§ **Source records**:
......
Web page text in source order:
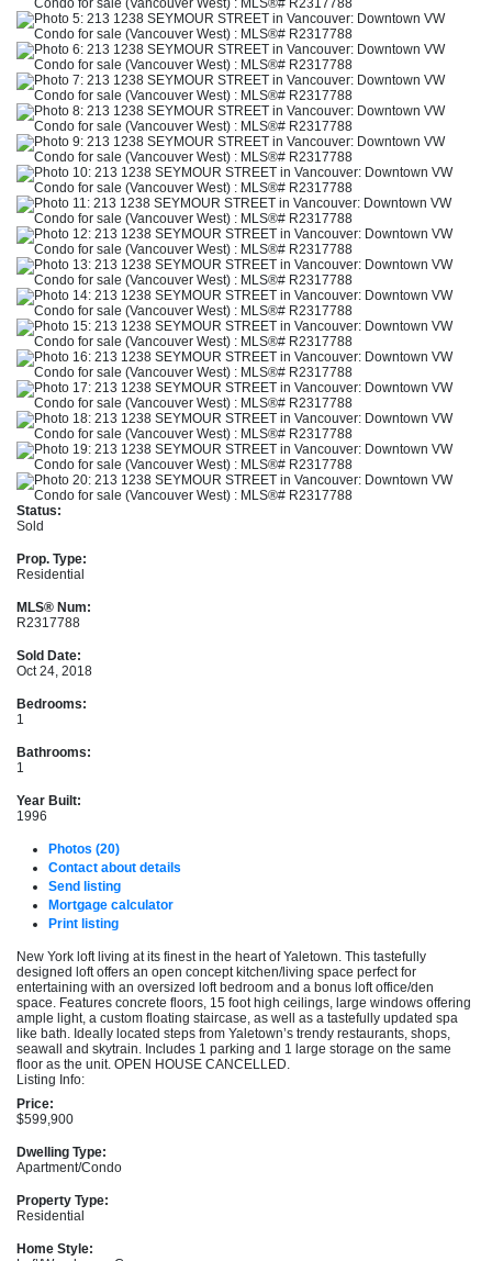
Status:
Sold
Prop. Type:
Residential
MLS® Num:
R2317788
Sold Date:
Oct 24, 2018
Bedrooms:
1
Bathrooms:
1
Year Built:
1996
Photos (20)
Contact about details
Send listing
Mortgage calculator
Print listing
New York loft living at its finest in the heart of Yaletown. This tastefully
designed loft offers an open concept kitchen/living space perfect for
entertaining with an oversized loft bedroom and a bonus loft office/den
space. Features concrete floors, 15 foot high ceilings, large windows offering
ample light, a custom floating staircase, as well as a tastefully updated spa
like bath. Ideally located steps from Yaletown’s trendy restaurants, shops,
seawall and skytrain. Includes 1 parking and 1 large storage on the same
floor as the unit. OPEN HOUSE CANCELLED.
Listing Info:
Price:
$599,900
Dwelling Type:
Apartment/Condo
Property Type:
Residential
Home Style:
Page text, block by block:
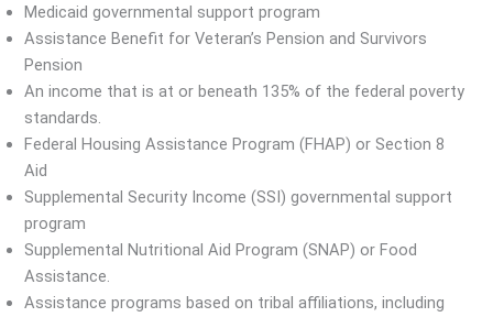
Medicaid governmental support program
Assistance Benefit for Veteran’s Pension and Survivors
Pension
An income that is at or beneath 135% of the federal poverty
standards.
Federal Housing Assistance Program (FHAP) or Section 8
Aid
Supplemental Security Income (SSI) governmental support
program
Supplemental Nutritional Aid Program (SNAP) or Food
Assistance.
Assistance programs based on tribal affiliations, including
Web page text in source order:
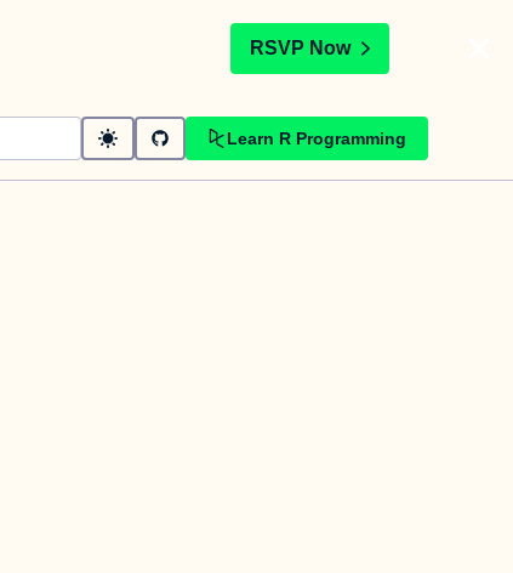
RSVP Now
Learn R Programming
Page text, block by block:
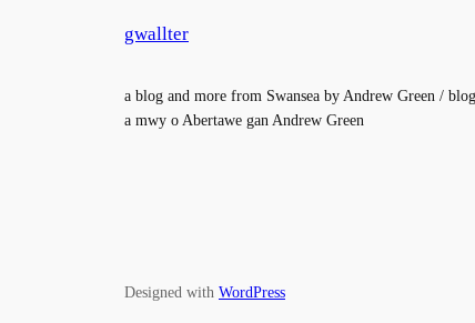
gwallter
a blog and more from Swansea by Andrew Green /
a mwy o Abertawe gan Andrew Green
Designed with WordPress
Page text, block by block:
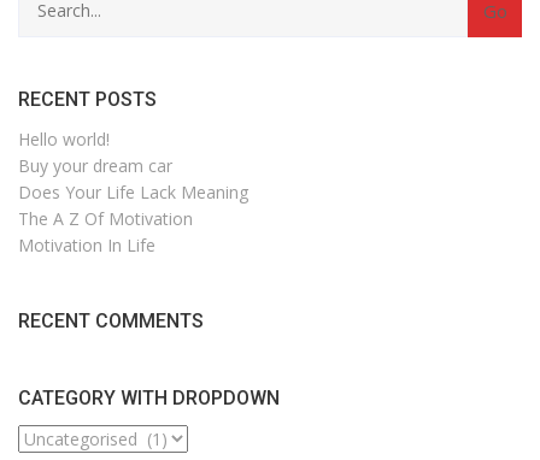
for:
RECENT POSTS
Hello world!
Buy your dream car
Does Your Life Lack Meaning
The A Z Of Motivation
Motivation In Life
RECENT COMMENTS
CATEGORY WITH DROPDOWN
CATEGORY
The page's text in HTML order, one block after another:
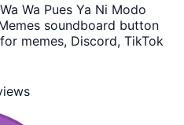
Wa Pues Ya Ni Modo
soundboard button
memes, Discord, TikTok
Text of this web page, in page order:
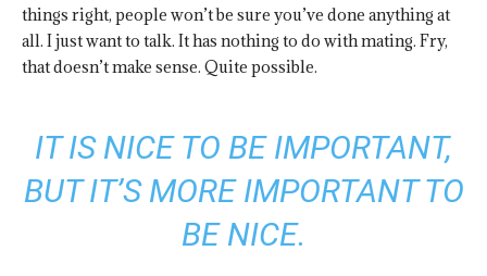
things right, people won’t be sure you’ve done anything at
all. I just want to talk. It has nothing to do with mating. Fry,
that doesn’t make sense. Quite possible.
IT IS NICE TO BE IMPORTANT,
BUT IT’S MORE IMPORTANT TO
BE NICE.
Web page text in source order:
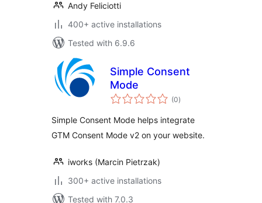
Andy Feliciotti
400+ active installations
Tested with 6.9.6
Simple Consent
Mode
(0total
ratings
)
Simple Consent Mode helps integrate
GTM Consent Mode v2 on your website.
iworks (Marcin Pietrzak)
300+ active installations
Tested with 7.0.3
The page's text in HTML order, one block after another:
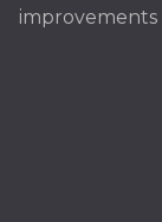
improvements
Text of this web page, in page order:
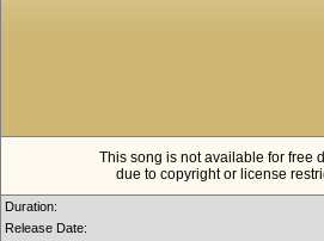
This song is not available for free
due to copyright or license
Duration:
Release Date:
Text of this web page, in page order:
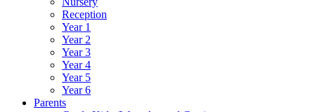
Reception
Year 1
Year 2
Year 3
Year 4
Year 5
Year 6
Parents
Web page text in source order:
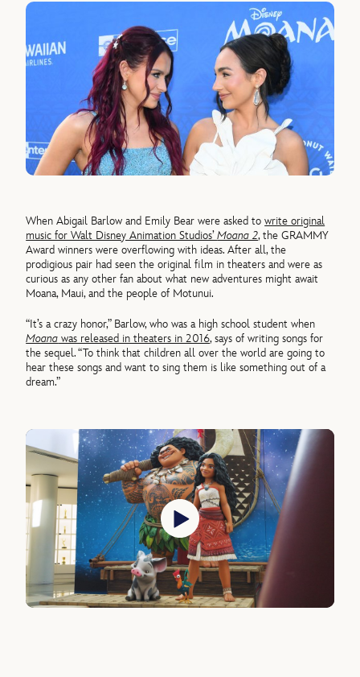
When Abigail Barlow and Emily Bear were asked towrite original
music for Walt Disney Animation Studios’Moana 2, the GRAMMY
Award winners were overflowing with ideas. After all, the
prodigious pair had seen the original film in theaters and were as
curious as any other fan about what new adventures might await
Moana, Maui, and the people of Motunui.
“It’s a crazy honor,” Barlow, who was a high school student when
Moana was released in theaters in 2016, says of writing songs for
the sequel. “To think that children all over the world are going to
hear these songs and want to sing them is like something out of a
dream.”
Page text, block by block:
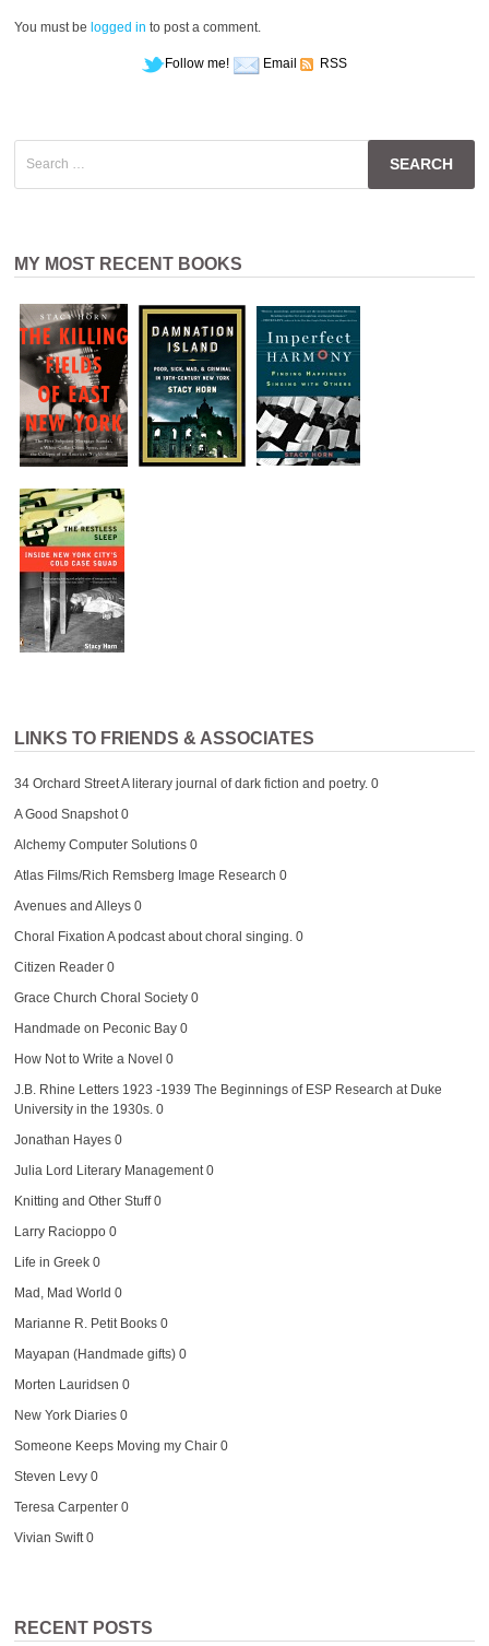
You must be logged in to post a comment.
Follow me! Email RSS
for:
MY MOST RECENT BOOKS
LINKS TO FRIENDS & ASSOCIATES
34 Orchard StreetA literary journal of dark fiction and poetry. 0
A Good Snapshot0
Alchemy Computer Solutions0
Atlas Films/Rich Remsberg Image Research 0
Avenues and Alleys0
Choral Fixation A podcast about choral singing. 0
Citizen Reader0
Grace Church Choral Society0
Handmade on Peconic Bay0
How Not to Write a Novel 0
J.B. Rhine Letters 1923 -1939 The Beginnings of ESP Research at Duke
University in the 1930s. 0
Jonathan Hayes0
Julia Lord Literary Management0
Knitting and Other Stuff0
Larry Racioppo0
Life in Greek0
Mad, Mad World 0
Marianne R. Petit Books0
Mayapan (Handmade gifts)0
Morten Lauridsen 0
New York Diaries0
Someone Keeps Moving my Chair0
Steven Levy0
Teresa Carpenter0
Vivian Swift0
RECENT POSTS
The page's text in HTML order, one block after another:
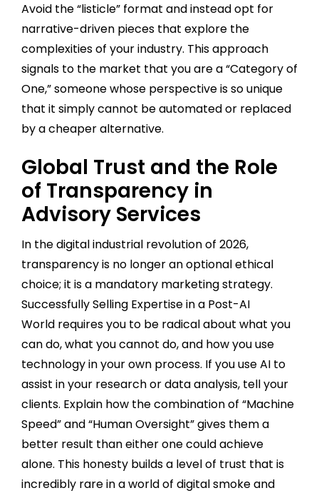
Avoid the “listicle” format and instead opt for
narrative-driven pieces that explore the
complexities of your industry. This approach
signals to the market that you are a “Category of
One,” someone whose perspective is so unique
that it simply cannot be automated or replaced
by a cheaper alternative.
Global Trust and the Role
of Transparency in
Advisory Services
In the digital industrial revolution of 2026,
transparency is no longer an optional ethical
choice; it is a mandatory marketing strategy.
Successfully Selling Expertise in a Post-AI
World requires you to be radical about what you
can do, what you cannot do, and how you use
technology in your own process. If you use AI to
assist in your research or data analysis, tell your
clients. Explain how the combination of “Machine
Speed” and “Human Oversight” gives them a
better result than either one could achieve
alone. This honesty builds a level of trust that is
incredibly rare in a world of digital smoke and
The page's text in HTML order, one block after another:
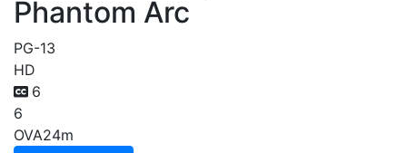
Phantom Arc
PG-13
HD
6
6
OVA24m
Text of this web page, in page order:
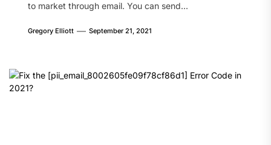
to market through email. You can send...
Gregory Elliott September 21, 2021
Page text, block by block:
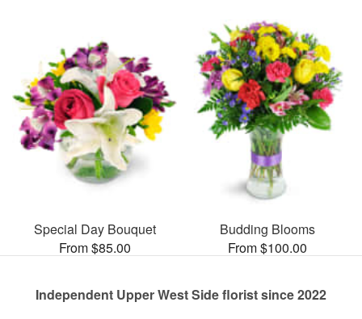
Special Day Bouquet
From $85.00
Budding Blooms
From $100.00
Independent Upper West Side florist since 2022
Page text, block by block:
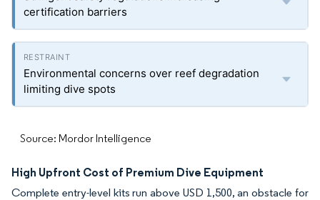
certification barriers
Environmental concerns over reef degradation
limiting dive spots
Source: Mordor Intelligence
High Upfront Cost of Premium Dive Equipment
Complete entry-level kits run above USD 1,500, an obstacle for
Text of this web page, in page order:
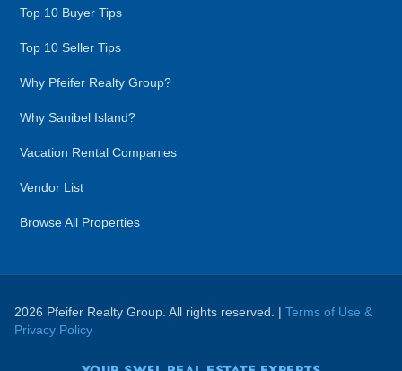
Top 10 Buyer Tips
Top 10 Seller Tips
Why Pfeifer Realty Group?
Why Sanibel Island?
Vacation Rental Companies
Vendor List
Browse All Properties
2026 Pfeifer Realty Group. All rights reserved. | Terms of Use &
Privacy Policy
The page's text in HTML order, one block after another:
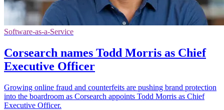
Software-as-a-Service
Corsearch names Todd Morris as Chief
Executive Officer
Growing online fraud and counterfeits are pushing brand protection
into the boardroom as Corsearch appoints Todd Morris as Chief
Executive Officer.
......
Among the entries, copy every line containing the word "Year".

§ **Result for this task**:
Year Built:
Year 1
Year 2
Year 3
Year 4
Year 5
Year 6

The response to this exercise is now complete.